Isolation and Properties of Two Classes of Low-Density Vesicles from Saccharomyces cerevisiae

T G Cartledge 1,, A H Rose 1, Diane M Belk 1, Adelina A Goodall 1
PMCID: PMC221881  PMID: 334741

Abstract

A mixture of small (0.43-μm diameter) and large (0.62-μm diameter) low-density vesicles from spheroplasts of Saccharomyces cerevisiae was fractionated by rate centrifugation in a gradient of 0 to 8% (wt/vol) Ficoll to yield fractions rich (90 to 95%) in small or large vesicles. The large, but not small, vesicles swelled when diluted into mannitol solutions containing less than 0.4 M mannitol.
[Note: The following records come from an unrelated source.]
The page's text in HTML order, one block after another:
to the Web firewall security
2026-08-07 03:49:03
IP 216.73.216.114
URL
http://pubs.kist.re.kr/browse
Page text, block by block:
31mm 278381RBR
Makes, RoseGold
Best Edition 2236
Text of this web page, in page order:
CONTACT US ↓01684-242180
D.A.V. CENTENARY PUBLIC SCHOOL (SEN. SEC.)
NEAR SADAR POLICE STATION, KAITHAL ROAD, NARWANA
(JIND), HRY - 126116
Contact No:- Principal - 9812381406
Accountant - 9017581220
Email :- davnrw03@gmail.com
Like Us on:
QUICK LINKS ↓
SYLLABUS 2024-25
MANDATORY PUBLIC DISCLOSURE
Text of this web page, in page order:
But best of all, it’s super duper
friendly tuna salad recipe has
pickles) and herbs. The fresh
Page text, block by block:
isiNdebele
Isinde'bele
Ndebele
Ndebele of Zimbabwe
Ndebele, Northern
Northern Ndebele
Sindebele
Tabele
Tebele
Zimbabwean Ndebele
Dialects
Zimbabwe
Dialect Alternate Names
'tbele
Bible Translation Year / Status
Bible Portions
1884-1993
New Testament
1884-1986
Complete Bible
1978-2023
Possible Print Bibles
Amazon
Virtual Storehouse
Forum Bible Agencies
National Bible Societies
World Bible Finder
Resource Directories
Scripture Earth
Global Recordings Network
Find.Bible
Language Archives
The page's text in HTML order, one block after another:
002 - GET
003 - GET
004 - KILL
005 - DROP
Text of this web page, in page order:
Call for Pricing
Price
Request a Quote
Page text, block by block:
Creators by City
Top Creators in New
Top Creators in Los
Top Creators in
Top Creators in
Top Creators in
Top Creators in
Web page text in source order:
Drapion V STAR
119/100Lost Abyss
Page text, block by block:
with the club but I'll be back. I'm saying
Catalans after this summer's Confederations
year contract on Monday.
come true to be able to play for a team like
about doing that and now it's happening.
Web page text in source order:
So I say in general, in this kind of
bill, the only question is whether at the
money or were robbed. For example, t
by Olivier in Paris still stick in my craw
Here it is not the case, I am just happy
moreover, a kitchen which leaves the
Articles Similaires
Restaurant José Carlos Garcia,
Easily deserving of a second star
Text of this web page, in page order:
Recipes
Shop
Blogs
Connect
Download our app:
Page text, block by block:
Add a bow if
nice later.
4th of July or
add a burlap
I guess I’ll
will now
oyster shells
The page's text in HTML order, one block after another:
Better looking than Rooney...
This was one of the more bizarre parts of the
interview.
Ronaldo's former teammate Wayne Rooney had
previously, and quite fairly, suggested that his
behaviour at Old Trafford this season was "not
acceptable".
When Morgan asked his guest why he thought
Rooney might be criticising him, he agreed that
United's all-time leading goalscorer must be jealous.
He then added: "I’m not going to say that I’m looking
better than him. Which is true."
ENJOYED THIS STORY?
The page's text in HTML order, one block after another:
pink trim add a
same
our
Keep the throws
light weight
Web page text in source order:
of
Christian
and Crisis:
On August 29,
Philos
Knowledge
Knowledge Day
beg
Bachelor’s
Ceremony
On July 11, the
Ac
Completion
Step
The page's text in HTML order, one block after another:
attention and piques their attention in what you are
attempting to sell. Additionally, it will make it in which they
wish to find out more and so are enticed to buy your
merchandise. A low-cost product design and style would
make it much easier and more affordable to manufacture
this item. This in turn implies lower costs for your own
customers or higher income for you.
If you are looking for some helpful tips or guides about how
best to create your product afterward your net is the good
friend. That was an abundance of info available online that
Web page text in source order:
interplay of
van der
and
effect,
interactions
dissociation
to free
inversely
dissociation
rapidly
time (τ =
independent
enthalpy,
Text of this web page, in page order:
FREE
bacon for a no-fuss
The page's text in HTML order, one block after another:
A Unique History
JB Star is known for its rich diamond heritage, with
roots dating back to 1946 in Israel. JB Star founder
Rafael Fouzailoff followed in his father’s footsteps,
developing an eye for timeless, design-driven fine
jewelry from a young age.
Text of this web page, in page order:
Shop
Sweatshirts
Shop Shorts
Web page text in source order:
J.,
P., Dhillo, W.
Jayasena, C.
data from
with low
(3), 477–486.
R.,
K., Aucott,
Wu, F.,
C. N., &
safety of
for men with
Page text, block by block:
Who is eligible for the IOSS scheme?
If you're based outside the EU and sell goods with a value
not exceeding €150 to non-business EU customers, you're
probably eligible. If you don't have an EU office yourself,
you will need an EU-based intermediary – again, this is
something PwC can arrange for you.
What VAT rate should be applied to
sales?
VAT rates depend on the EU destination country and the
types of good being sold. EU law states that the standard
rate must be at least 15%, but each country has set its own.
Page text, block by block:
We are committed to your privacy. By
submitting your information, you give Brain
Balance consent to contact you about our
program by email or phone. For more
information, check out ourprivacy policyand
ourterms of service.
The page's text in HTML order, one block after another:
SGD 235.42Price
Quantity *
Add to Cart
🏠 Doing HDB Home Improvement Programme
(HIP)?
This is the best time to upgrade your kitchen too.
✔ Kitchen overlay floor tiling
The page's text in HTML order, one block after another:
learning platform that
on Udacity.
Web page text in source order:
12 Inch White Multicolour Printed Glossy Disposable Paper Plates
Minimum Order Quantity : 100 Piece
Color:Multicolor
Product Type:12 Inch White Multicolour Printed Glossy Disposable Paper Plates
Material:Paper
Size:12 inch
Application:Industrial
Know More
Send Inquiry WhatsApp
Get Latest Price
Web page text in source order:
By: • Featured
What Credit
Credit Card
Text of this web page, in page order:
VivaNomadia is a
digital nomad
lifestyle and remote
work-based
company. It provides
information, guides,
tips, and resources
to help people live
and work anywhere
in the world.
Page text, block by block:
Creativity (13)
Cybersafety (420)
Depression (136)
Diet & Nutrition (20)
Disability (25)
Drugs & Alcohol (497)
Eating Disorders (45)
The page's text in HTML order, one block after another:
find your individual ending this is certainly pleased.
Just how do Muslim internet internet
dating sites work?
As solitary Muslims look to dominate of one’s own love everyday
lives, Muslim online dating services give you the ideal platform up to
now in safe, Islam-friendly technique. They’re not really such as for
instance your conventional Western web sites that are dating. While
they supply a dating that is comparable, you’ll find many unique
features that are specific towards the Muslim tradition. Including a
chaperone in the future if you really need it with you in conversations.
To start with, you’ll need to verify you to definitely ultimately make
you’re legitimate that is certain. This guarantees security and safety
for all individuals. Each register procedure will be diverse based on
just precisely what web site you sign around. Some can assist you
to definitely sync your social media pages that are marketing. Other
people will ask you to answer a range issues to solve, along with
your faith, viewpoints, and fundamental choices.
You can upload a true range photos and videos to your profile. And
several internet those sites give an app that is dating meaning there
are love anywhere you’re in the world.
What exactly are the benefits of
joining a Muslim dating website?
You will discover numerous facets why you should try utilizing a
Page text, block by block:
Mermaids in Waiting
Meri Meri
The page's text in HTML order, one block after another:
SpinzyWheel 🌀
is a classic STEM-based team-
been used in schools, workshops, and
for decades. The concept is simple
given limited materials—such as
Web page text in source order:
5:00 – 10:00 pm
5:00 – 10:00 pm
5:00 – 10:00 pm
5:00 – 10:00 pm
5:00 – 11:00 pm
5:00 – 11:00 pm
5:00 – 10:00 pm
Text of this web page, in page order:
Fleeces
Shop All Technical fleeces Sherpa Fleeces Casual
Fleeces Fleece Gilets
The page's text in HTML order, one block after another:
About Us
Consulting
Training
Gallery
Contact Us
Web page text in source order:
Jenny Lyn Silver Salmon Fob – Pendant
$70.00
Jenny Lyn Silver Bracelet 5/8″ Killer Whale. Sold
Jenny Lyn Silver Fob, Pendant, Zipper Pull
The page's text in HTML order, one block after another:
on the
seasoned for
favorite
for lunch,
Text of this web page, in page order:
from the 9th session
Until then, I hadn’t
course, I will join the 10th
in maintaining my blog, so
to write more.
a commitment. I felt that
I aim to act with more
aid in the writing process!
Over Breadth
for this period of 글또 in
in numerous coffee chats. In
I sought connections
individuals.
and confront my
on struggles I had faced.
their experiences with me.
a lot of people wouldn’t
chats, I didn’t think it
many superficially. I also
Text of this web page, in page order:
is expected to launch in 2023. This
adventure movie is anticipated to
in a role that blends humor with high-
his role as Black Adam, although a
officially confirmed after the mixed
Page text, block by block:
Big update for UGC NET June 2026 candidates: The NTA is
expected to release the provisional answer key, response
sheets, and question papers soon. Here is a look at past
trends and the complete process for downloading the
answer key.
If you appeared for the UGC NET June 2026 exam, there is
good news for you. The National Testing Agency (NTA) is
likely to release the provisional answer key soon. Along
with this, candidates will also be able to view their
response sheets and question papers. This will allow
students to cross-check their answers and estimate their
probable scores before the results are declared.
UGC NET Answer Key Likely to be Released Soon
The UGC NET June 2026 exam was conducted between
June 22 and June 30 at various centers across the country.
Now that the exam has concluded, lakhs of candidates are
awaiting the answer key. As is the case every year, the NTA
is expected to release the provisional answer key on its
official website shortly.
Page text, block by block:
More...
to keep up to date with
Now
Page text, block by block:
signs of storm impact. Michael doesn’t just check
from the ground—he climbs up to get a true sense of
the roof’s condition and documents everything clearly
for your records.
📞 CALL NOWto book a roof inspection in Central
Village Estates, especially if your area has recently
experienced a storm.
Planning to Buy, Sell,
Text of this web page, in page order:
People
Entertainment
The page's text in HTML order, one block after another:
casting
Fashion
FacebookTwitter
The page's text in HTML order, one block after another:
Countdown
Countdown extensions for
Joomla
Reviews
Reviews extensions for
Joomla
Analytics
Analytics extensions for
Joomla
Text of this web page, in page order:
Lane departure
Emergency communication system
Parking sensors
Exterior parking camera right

The pH-electrophoretic mobility curve of the large vesicles showed that they are probably enclosed in a phospholipid-protein membrane. The dyes neutral red and toluidine blue, accumulated into large vesicles by intact cells and spheroplasts, were largely lost from large vesicles when these were separated from stained spheroplasts. Sudan black III stained small and large vesicles, both classes of vesicle retaining the stain on separation. Fractions rich in large vesicles contained proportionately more phospholipid and less free sterols, diacylglycerols, and free fatty acids compared with those enriched in small vesicles. The two classes of vesicles contained about the same proportions of esterified sterols and triacylglycerols. The free fatty acids in both small and large vesicles were free from unsaturated fatty-acyl residues; diacylglycerols and triacylglycerols contained appreciable proportions of unsaturated fatty-acyl residues. Small vesicles were richer in lipase activity, whereas the larger vesicles contained greater β-glucanase and α-mannosidase activities. Phospholipase activity could not be detected in any of the fractions.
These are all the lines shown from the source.